SCOTUS hears oral arguments in First Amendment case out of Texas

The U.S. Supreme Court is considering whether a local ordinance regulating the location of digital billboards in Austin, Texas violates the First Amendment.

According to the Washington Examiner, the nine justices heard oral arguments in the case on Wednesday.

Regulating free speech?

Although the Supreme Court will be considering a general question — namely, whether the local law is constitutional — the case stems from a single incident.

The city of Austin reportedly denied two permit applications from Reagan National Advertising, which was looking to replace existing roadside signs with digital ones. The law forbids such changes.

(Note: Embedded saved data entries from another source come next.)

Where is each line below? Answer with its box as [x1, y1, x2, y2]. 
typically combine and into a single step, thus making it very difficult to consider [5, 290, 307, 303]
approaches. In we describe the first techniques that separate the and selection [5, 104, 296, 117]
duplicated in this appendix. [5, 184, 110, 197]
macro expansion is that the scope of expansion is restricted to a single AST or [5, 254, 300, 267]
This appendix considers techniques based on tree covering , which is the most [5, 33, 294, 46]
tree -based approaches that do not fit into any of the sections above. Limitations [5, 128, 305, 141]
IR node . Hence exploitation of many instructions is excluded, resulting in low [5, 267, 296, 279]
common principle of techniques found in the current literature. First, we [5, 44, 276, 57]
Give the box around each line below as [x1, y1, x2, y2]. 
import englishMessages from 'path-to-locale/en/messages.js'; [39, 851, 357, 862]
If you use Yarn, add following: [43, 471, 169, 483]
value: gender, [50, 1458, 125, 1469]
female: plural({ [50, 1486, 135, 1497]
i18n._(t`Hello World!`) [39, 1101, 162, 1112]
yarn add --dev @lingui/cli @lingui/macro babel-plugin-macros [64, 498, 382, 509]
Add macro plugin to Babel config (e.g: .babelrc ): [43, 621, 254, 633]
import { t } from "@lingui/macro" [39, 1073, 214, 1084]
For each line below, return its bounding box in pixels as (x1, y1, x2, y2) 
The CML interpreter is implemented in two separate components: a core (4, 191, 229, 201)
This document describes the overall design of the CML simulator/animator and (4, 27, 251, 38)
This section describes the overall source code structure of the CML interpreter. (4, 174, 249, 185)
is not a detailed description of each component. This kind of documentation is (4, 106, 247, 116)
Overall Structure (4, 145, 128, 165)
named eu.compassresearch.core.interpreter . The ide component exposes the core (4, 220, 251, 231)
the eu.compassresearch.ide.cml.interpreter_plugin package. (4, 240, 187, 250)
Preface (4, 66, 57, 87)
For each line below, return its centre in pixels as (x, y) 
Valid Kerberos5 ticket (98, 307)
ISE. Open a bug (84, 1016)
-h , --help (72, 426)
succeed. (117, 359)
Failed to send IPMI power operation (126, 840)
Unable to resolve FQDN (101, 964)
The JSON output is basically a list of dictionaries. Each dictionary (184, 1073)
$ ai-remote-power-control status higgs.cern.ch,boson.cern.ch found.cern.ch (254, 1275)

According to the Examiner, the law is meant to preserve Austin’s skyline and to prevent drivers from being distracted. One of the quirks of the measure is that it still allows businesses to place digital billboards on their properties to advertise their products, but it stops them from advertising elsewhere, including on roadsides.

After its permit applications were denied, Reagan National Advertising brought a lawsuit against the city of Austin. That was back in 2017.

Initially, the group lost after a federal judge upheld Austin’s law, finding it to be a permissible content-neutral restriction. This ruling was reversed at the circuit court level, however. The court cited SCOTUS precedent in ruling that the city’s law violated the free speech clause of the First Amendment.

“Illogical” law?

The justices on the Supreme Court bench decided to take on the case after the lower courts failed to reach a clear outcome.

During oral arguments on Wednesday, Justice Clarence Thomas appeared skeptical of the claim that Austin’s law is a permissible content-neutral restriction.

“I don’t understand how that’s not content-based if I could say ‘Eat at Franklin’s’ if I’m at Franklin’s, but I can’t say it if I’m at McDonald’s or some other place,” Thomas said, according to the Examiner.

Justice Sonia Sotomayor, however, reasoned differently: “I think it’s illogical and contrary to any common sense to think that a regulation that says…only states can put up directional signs on highways, that that’s content-based.”

The justices are not expected to issue a final ruling in the case until next year.